Overview
Somalia is one of the most unusual mobile money markets globally. In the absence of a functioning central bank for much of the past three decades, and with virtually no formal banking infrastructure accessible to ordinary citizens, mobile money has become the de facto financial system. Somalia -- including Somaliland -- has among the highest rates of mobile money usage relative to formal banking anywhere. An estimated 70-73% of people over 16 use mobile money (World Bank/Rift Valley Institute, unverified) versus single-digit formal bank account ownership.
The primary platforms are EVC Plus (Hormuud Telecom, dominant in south-central Somalia and Mogadishu), Zaad (Telesom, dominant in Somaliland), and SAHAL (Golis Telecom, dominant in Puntland). The Somali shilling (SOS) and the US dollar are both used. Mobile money functions not merely as a payment tool but as the primary store of value, salary mechanism, and retail transaction system -- replacing cash, banking, and card infrastructure simultaneously.
Regulatory Environment
Central Bank of Somalia (CBS)
The CBS was re-established with international support and is gradually building regulatory capacity. The CBS issued the Mobile Money Regulation in 2019 -- the first formal framework for mobile money services. Enforcement capacity remains limited.
Somaliland
The Bank of Somaliland operates as the de facto central bank. Telesom's Zaad service operates under Somaliland's separate regulatory framework, which has introduced licensing requirements and consumer protection measures.
Puntland
Golis Telecom's SAHAL operates primarily in Puntland under less formalized oversight.
KYC Requirements
KYC varies by region and operator. SIM registration is required in principle but unevenly enforced in south-central Somalia. Telesom has implemented more structured KYC for Zaad. The absence of a national ID system in most of Somalia (Somaliland has introduced one) complicates compliance. International pressure, particularly from correspondent banking and remittance corridors, has driven incremental KYC strengthening.
AML/CFT
Somalia's mobile money sector operates under intense international scrutiny; the country has been on the FATF grey list. Remittance flows terminating in mobile money wallets are a focus of compliance attention, and de-risking risk (loss of correspondent banking relationships) is a persistent concern.
Payments Infrastructure
Absence of Traditional Infrastructure
Somalia lacks conventional payment infrastructure -- no national payment switch, no interbank clearing system, no functioning card network of meaningful scale.
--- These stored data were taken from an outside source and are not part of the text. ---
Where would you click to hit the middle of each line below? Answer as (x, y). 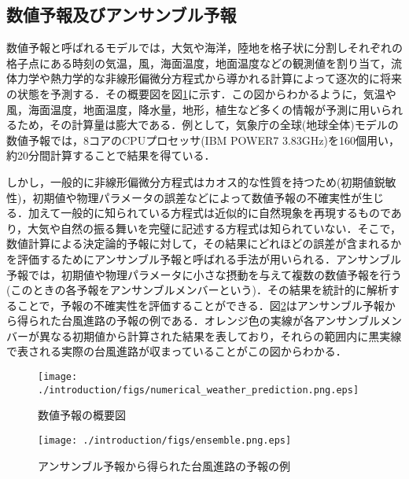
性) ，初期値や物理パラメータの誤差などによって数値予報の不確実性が (184, 197)
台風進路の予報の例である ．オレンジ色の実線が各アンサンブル (220, 321)
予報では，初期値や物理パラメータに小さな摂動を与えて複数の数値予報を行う (204, 274)
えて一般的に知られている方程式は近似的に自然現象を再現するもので (215, 213)
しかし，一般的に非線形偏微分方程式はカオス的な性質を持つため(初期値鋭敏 (201, 181)
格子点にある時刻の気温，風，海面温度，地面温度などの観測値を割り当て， (199, 63)
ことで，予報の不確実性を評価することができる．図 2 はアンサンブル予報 (201, 305)
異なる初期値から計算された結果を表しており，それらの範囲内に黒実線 (220, 335)
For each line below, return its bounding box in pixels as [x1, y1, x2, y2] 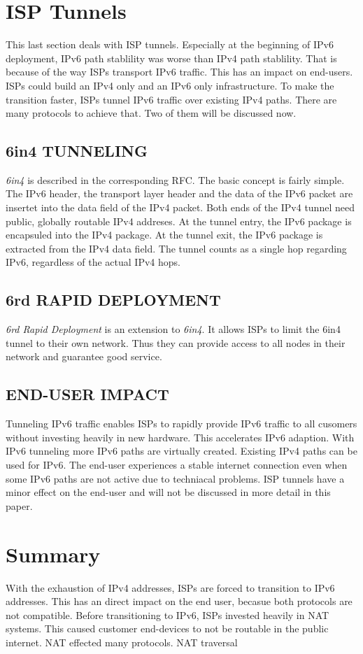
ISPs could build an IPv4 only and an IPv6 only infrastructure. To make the [6, 78, 334, 92]
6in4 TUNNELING [6, 140, 148, 162]
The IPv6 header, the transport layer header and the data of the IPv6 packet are [6, 186, 353, 201]
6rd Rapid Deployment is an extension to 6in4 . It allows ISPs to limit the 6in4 [6, 322, 341, 336]
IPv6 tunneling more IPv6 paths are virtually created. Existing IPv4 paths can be [6, 443, 357, 458]
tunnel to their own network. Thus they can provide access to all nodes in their [6, 335, 346, 350]
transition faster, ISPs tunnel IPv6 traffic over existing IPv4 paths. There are [6, 92, 337, 106]
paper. [6, 498, 33, 513]
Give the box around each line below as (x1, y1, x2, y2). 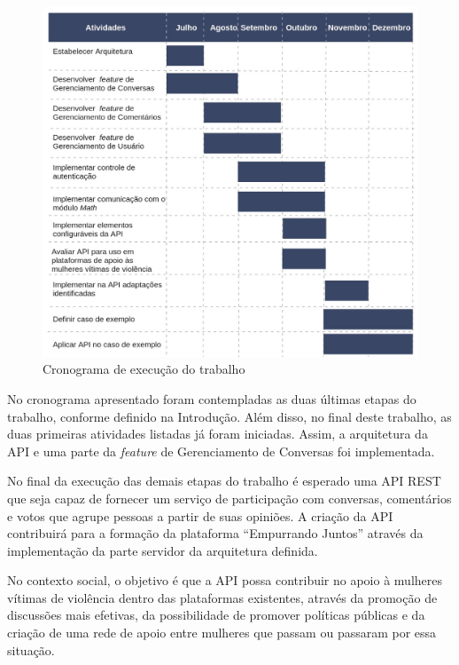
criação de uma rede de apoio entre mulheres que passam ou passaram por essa (7, 623, 437, 642)
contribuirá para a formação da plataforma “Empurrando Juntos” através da (7, 524, 424, 542)
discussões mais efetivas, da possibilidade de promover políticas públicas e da (7, 606, 425, 624)
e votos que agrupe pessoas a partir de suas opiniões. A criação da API (7, 506, 393, 525)
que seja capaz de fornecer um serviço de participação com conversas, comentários (7, 488, 452, 507)
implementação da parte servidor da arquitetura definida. (7, 541, 318, 559)
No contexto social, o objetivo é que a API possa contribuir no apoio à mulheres (7, 571, 442, 590)
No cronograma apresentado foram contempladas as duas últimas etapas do (7, 389, 416, 408)
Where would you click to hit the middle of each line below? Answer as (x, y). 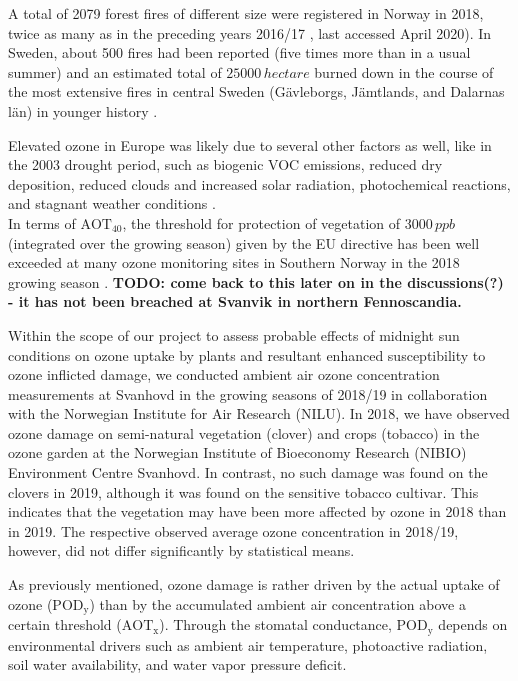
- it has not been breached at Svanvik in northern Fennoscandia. (235, 301)
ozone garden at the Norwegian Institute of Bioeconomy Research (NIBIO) (237, 452)
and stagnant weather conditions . (112, 203)
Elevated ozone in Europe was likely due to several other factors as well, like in (250, 144)
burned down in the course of (404, 71)
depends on (473, 624)
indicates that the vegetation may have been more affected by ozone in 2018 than (257, 511)
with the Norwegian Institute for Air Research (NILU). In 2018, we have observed (259, 413)
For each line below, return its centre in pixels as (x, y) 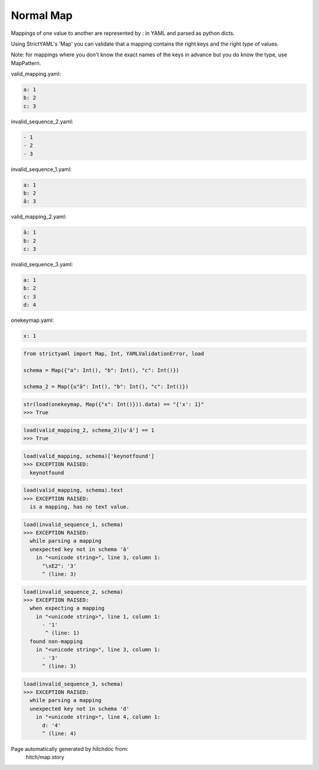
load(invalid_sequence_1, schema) (73, 524)
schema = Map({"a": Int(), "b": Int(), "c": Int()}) (101, 370)
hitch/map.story (45, 757)
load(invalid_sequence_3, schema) (73, 684)
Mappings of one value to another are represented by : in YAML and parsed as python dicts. (123, 33)
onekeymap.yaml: (32, 320)
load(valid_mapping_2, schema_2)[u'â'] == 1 (89, 430)
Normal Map (42, 15)
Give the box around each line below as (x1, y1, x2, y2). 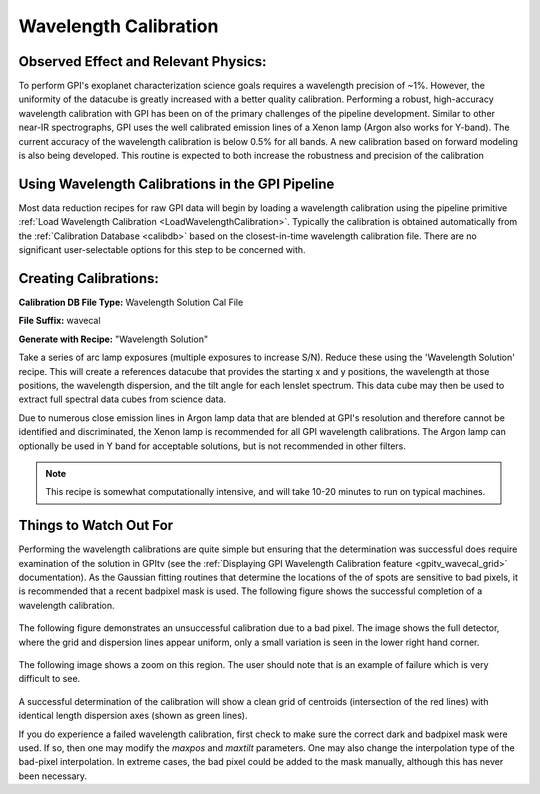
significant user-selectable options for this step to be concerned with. (18, 244, 306, 256)
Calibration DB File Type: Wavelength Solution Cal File (18, 296, 244, 308)
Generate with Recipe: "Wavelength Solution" (18, 333, 209, 345)
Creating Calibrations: (18, 270, 160, 287)
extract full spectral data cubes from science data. (18, 393, 227, 405)
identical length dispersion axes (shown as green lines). (18, 710, 248, 722)
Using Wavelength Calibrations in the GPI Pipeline (18, 175, 335, 192)
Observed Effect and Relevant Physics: (18, 53, 267, 70)
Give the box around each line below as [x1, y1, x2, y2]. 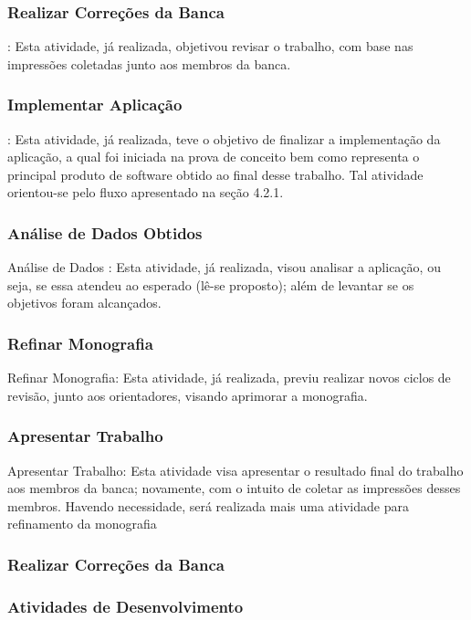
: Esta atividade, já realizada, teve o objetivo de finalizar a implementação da [7, 129, 441, 148]
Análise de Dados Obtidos [7, 221, 203, 244]
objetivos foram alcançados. [7, 293, 162, 312]
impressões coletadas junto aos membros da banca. [7, 54, 291, 73]
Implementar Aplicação [7, 93, 183, 116]
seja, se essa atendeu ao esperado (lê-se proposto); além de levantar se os [7, 275, 414, 294]
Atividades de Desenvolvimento [7, 594, 244, 617]
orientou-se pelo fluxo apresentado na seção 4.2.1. [7, 183, 284, 202]
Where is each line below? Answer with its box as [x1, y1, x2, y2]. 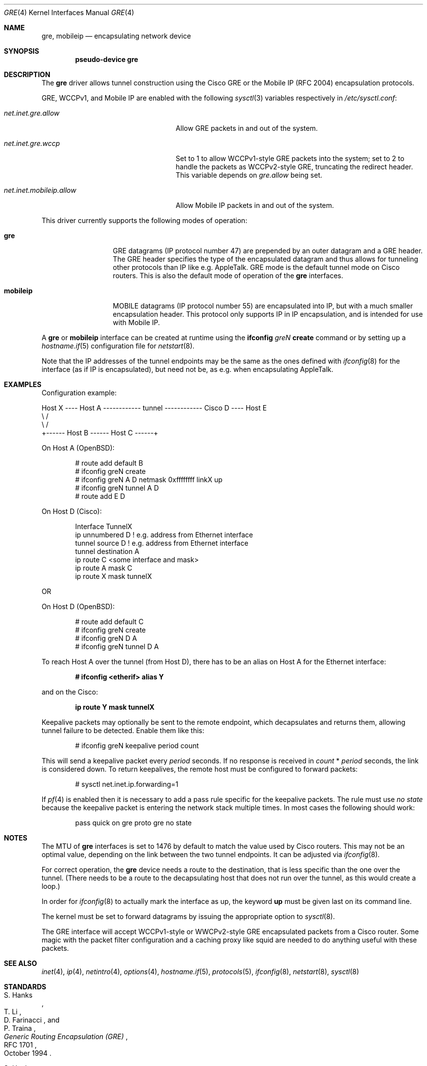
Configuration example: [41, 389, 117, 397]
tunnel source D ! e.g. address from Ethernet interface [75, 539, 249, 547]
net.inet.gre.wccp [4, 139, 60, 147]
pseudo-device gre [75, 55, 138, 63]
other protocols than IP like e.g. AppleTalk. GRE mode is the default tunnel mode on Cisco [113, 263, 400, 271]
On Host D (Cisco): [41, 507, 102, 515]
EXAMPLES [4, 380, 41, 389]
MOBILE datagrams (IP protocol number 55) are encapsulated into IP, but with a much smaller [113, 302, 413, 310]
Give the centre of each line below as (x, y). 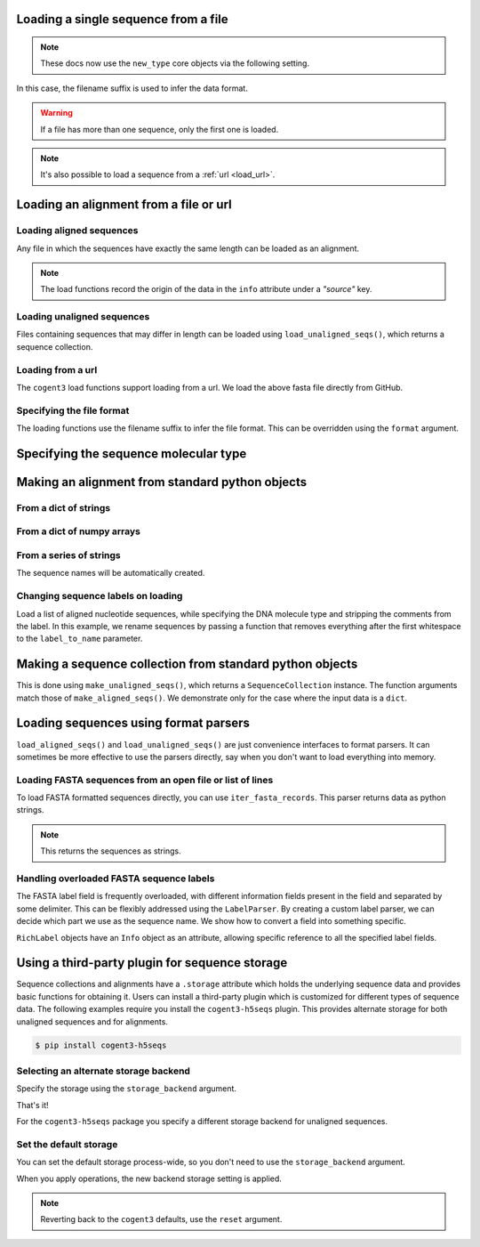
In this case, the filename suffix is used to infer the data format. (132, 88)
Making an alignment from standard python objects (161, 482)
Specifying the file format (73, 410)
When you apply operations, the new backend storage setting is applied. (149, 1178)
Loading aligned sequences (77, 231)
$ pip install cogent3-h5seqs (101, 1045)
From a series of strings (69, 555)
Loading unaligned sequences (83, 317)
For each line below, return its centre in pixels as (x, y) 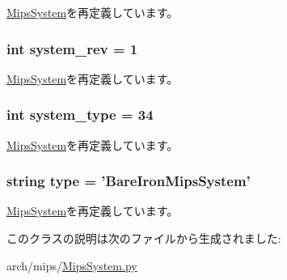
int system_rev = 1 (72, 48)
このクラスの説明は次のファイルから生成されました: (144, 238)
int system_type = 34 (80, 115)
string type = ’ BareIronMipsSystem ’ (129, 181)
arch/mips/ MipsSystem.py (72, 265)
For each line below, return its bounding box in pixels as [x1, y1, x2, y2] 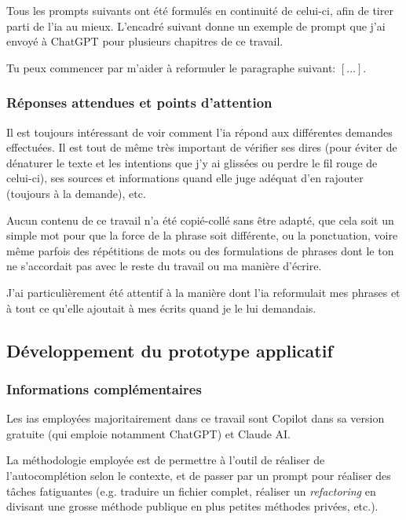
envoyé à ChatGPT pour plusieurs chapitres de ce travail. [6, 33, 283, 49]
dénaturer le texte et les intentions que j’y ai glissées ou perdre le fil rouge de [6, 154, 378, 170]
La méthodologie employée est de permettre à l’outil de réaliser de [6, 452, 325, 468]
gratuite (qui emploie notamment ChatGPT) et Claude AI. [6, 425, 291, 441]
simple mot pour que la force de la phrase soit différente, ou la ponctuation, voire [6, 227, 398, 244]
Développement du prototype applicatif [6, 338, 333, 362]
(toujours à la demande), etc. [6, 185, 146, 201]
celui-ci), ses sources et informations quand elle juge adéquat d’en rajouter [6, 170, 364, 186]
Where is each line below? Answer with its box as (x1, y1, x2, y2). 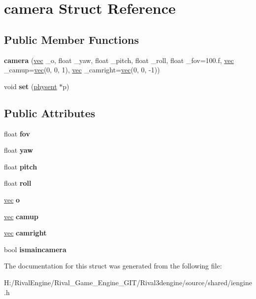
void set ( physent (4, 81, 57, 91)
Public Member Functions (4, 32, 139, 47)
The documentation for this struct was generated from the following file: (4, 261, 222, 271)
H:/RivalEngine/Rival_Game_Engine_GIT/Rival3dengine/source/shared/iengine (4, 277, 252, 287)
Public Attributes (4, 105, 96, 120)
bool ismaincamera (4, 244, 66, 254)
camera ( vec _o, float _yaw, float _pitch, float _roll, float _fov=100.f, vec (4, 55, 234, 65)
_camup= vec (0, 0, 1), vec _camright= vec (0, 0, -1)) (4, 65, 160, 75)
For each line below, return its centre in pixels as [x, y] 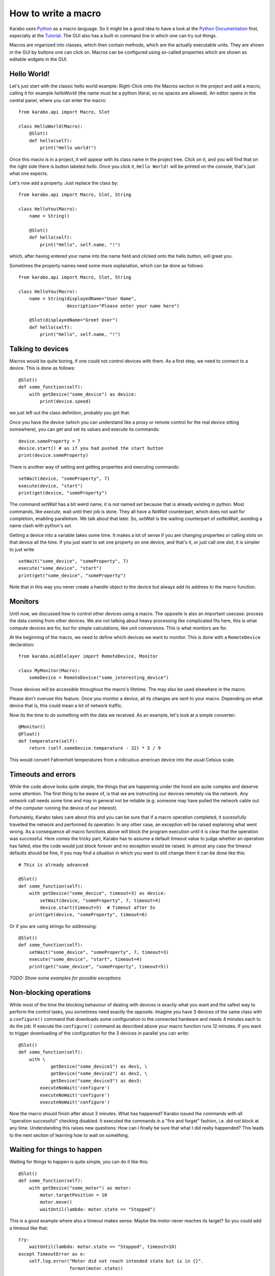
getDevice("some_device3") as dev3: [96, 1081]
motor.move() [56, 1202]
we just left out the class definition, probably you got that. [70, 413]
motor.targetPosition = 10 [74, 1195]
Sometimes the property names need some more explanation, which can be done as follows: [107, 265]
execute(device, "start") [51, 486]
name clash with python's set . [41, 526]
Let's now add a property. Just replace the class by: [64, 183]
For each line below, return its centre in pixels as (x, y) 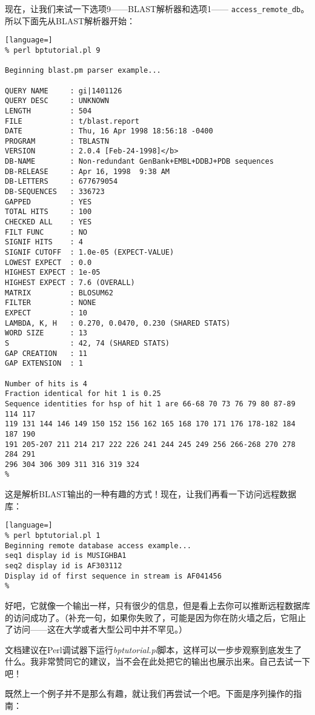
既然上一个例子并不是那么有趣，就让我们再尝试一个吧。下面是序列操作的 (149, 693)
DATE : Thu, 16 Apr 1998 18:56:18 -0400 (109, 131)
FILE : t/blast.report (72, 121)
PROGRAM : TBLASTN (57, 141)
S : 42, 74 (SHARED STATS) (88, 343)
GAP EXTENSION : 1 (44, 364)
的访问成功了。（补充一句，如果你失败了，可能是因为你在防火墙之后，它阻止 (155, 617)
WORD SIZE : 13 (46, 333)
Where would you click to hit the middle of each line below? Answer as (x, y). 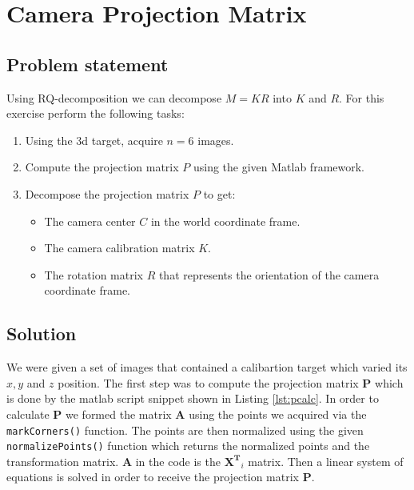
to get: (219, 193)
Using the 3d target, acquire (94, 140)
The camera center (90, 221)
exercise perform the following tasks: (96, 113)
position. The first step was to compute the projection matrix (208, 382)
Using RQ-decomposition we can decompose (114, 97)
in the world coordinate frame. (225, 221)
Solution (42, 333)
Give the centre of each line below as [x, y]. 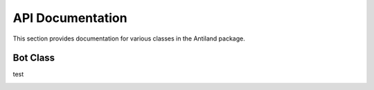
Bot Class [34, 58]
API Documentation [70, 18]
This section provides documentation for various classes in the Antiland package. [129, 38]
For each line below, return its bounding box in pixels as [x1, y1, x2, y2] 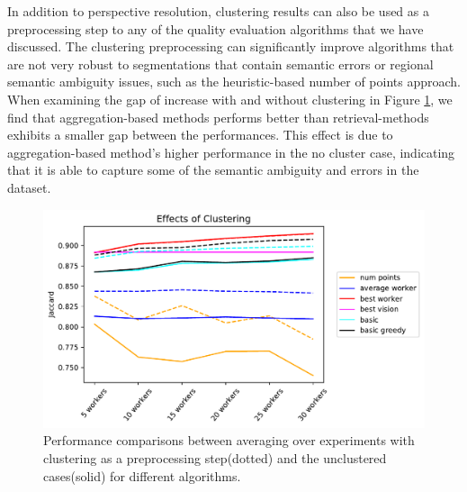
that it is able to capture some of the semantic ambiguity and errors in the [7, 160, 419, 179]
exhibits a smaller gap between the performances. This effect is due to [7, 125, 393, 144]
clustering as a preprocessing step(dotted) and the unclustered [43, 448, 387, 467]
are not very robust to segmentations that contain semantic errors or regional [7, 54, 434, 73]
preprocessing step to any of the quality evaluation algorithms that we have [7, 19, 424, 38]
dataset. [7, 178, 51, 196]
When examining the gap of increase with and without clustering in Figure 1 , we [7, 89, 453, 108]
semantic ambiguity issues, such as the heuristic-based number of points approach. [7, 72, 462, 91]
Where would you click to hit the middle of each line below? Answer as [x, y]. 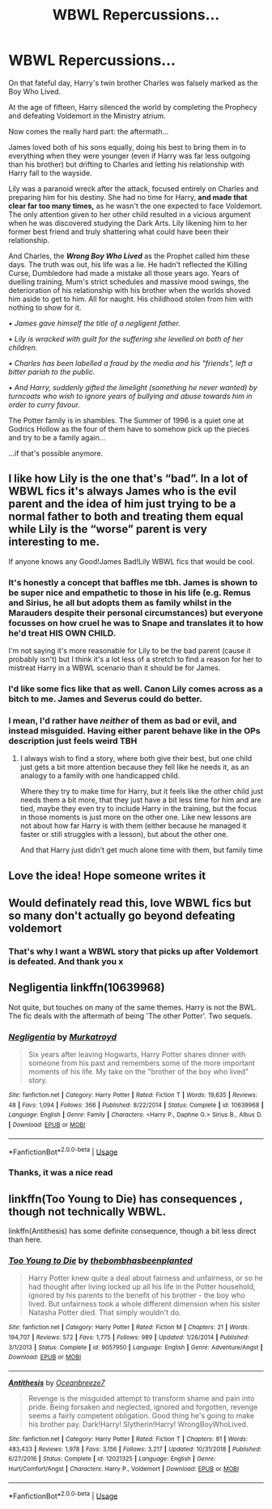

Mobile money networks have filled this void entirely.
Interoperability
EVC Plus, Zaad, and SAHAL are not interoperable. Since each dominates a specific geographic region, this is less of a daily friction than in markets with overlapping coverage, but it creates barriers for cross-regional transactions.
USD Denomination
A distinctive feature is that transactions are commonly denominated in US dollars, reflecting the dollarization of the economy. EVC Plus and Zaad both support USD-denominated wallets.
Active Operators
EVC Plus (Hormuud Telecom)
- Parent: Hormuud Telecom
- Since: ~2009-2011 (unverified)
- Region: South-central Somalia, Mogadishu
- Services: P2P, merchant and bill payments, salary disbursements, remittance reception
- Users: Several million active accounts (not publicly disclosed)
Largest platform; cash is reportedly declining in daily Mogadishu commerce as EVC Plus becomes ubiquitous.
Zaad (Telesom)
- Parent: Telesom
- Since: 2009
- Region: Somaliland
- Services: P2P, merchant/bill payments, salary, savings, remittance reception
- Users: Estimated 1+ million active (unverified)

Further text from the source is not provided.